Deadlock Processing in Distributed Database System

Deadlock Processing in Distributed Database System

Global deadlock and wait graph

Conditions under which the deadlock occurs

In a distributed environment, due to the existence of influencing factors such as the uncertainty of communication delay, geographical distribution, and the high degree of sharing of resources and data, it is extremely difficult to prevent and detect deadlocks. In a distributed computing system, there are more than two processes executing concurrently, and each process is waiting for system resources occupied by other processes and cannot continue to run, which means that no process in the system can run (dead). Loop), which creates a deadlock.

If and only if the followingFour conditions are met simultaneouslyWhen the deadlock occurs:

  • Mutually exclusive. The same resource can be occupied by at most one process at the same time.

  • Possess and wait. There must be a process that occupies at least one resource in the system, and at the same time it is waiting to acquire resources occupied by other processes.

  • Inalienable. A process cannot deprive the resources occupied by other processes.

  • Wait in a loop. There is a cycle in the waiting graph.

Deadlock classification

  • Local deadlock : a deadlock that only occurs on one site
  • Global deadlock : deadlock involving multiple sites (that is, the waiting circle is composed of multiple sites)

In the figure, the transaction T1at the site Aof the data xheld by a lock, but also on the site Bdata yrequest blockade, and the transaction T2at the site Bof the data yheld by a lock, but also on the site Adata xrequest blockade. In this way, mutual waiting is formed, and no one can continue to execute the two transactions. Since these two transactions are not in the same site, a global deadlock is caused.

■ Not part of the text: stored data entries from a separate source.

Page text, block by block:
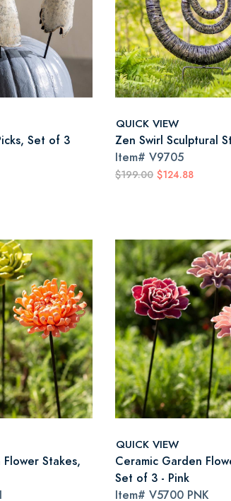
Set of 3
QUICK VIEW
Zen Swirl Sculptural
Item# V9705
$199.00 $124.88
Stakes,
QUICK VIEW
Ceramic Garden
Set of 3 - Pink
Item# V5700 PNK
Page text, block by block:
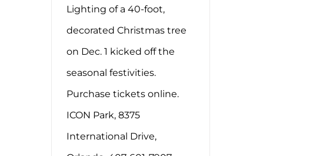
Lighting of a 40-foot,
decorated Christmas tree
on Dec. 1 kicked off the
seasonal festivities.
Purchase tickets online.
ICON Park, 8375
International Drive,
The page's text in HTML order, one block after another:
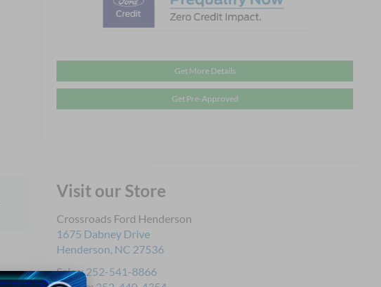
Get More Details
Get Pre-Approved
Visit our Store
Crossroads Ford Henderson
1675 Dabney Drive
Henderson, NC 27536
Sales:252-541-8866
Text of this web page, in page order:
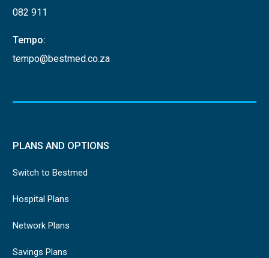
082 911
Tempo:
tempo@bestmed.co.za
PLANS AND OPTIONS
Switch to Bestmed
Hospital Plans
Network Plans
Savings Plans
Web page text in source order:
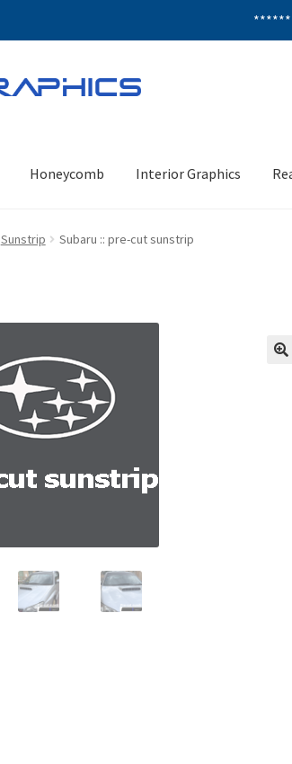
******
Honeycomb Interior Graphics
Sunstrip Subaru :: pre-cut sunstrip
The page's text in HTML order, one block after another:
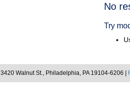
No
Try
3420 Walnut St., Philadelphia, PA 19104-6206 |
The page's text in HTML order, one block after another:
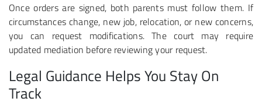
Once orders are signed, both parents must follow them. If
circumstances change, new job, relocation, or new concerns,
you can request modifications. The court may require
updated mediation before reviewing your request.
Legal Guidance Helps You Stay On
Track

Insert picture description here
AThe site T1holds the xlock and wants to ylock, the Bsite T2holds the ylock and wants to xlock, and waiting for each other causes a global deadlock.

Distributed databaseData redundancyIt will also increase the chance of deadlock when updating data. Because it is necessary to add rejection locks to all replicas when updating, each site containing replicas may wait for another transaction to release the lock, but each transaction can only be released after it is completely completed, thus causing a global deadlock.

Insert picture description here
Site A: store a copy of x and y, issue transaction T1: read(x),write(y)
Site B: store a copy of y and z, issue transaction T2: read(y),write(z)
Site C: store a copy of z, issue transaction T3:read(z),write(x)

Write operations must be locked to ensure

Site A: Hold x lock and want y lock
Site B: Hold y lock and want z lock
Site A: Hold z lock and want x lock

Concept expansion (lock)

What is a lock? What are the two types of locks?

Answer: The
lock is the most commonly used concurrency control mechanism. It is a means to prevent other transactions from accessing specified resources and achieve concurrency control.
Exclusive lock ( X写锁): When data is locked by writing, other transactions cannot read or write to the data ;
shared lock ( S读锁): When data is locked by reading, other transactions are allowed to read the data , but not written .

Waiting graph

  • A directed graph used to represent the mutual waiting relationship between transactions, which is a useful tool for analyzing deadlocks
  • Node represents transaction
  • A directed edge with an arrow indicates a "waiting" relationship
  • If the waiting graph has a loop, it means there is a deadlock

Waiting for image classification

  • 局部等待图(LWFG)
  • 全局等待图(GWFG)

Case study

Global wait graph ( GWFG)
Insert picture description here

T1 waits for T2 to release the shared lock on y(s)
T2 waits for T3 to release the shared lock on z(s)
T3 waits for T1 to release the shared lock on x(s)

In other words

  • T1 holds x lock and wants y lock (The T1 transaction can be completed when the two locks are obtained at the same time, and the x and y locks will be released.)
  • T2 holds y lock and wants z lock
  • T3 holding z lock wants x lock

1 to 6.3 assuming four transaction T1、T2、T3、T4waiting relation between follows;
T1->T2->T3->T4if T1 and T2 in the operation site 1, T3 and T4 runs on site 2, the local wait two sites as shown in FIG. FIG. Note: It is not comprehensive to find out the deadlock only by checking these two local wait graphs, because the deadlock is global. However, deadlocks can be easily found by checking the global waiting graph. To distinguish them, the waits between stations in the global waiting graph can be represented by dotted lines, as shown in the figure.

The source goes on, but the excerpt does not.